For some innovations, there is not a clear, commercial pathway to scale. For these innovations, Feed the Future is investigating whether and how public private partnerships can facilitate technology uptake, either by alleviating supply constraints or addressing demand constraints. Through several partnerships we are testing possible models.
Keep your eyes out for a new study on Research and Commercialization by Feed the Future Partnering for Innovation to be posted on Agrilinks later in 2017.

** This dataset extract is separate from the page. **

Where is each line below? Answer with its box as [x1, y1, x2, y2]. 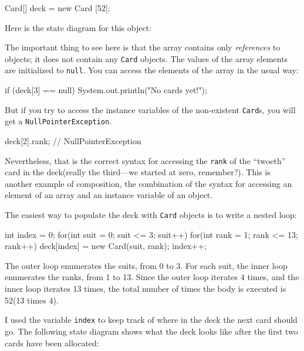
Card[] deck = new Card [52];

Aviva Kutnick is a USAID Foreign Service Officer currently at headquarters specializing in private partnership development to get agriculture technology and innovations into the hands of and to benefit small-scale farmers, traders and food processors. Mark Huisenga is a Senior Program Manager specializing in agriculture investment due diligence for commercializing and scaling innovations. Both Aviva and Mark work in the Bureau for Food Security’s Market and Partnership Innovations Office supporting Mission programming and liaising with private sector companies in the agro-food sector. USAID is the lead agency implementing Feed the Future, working together with its partners to build a world free from hunger, poverty and undernutrition.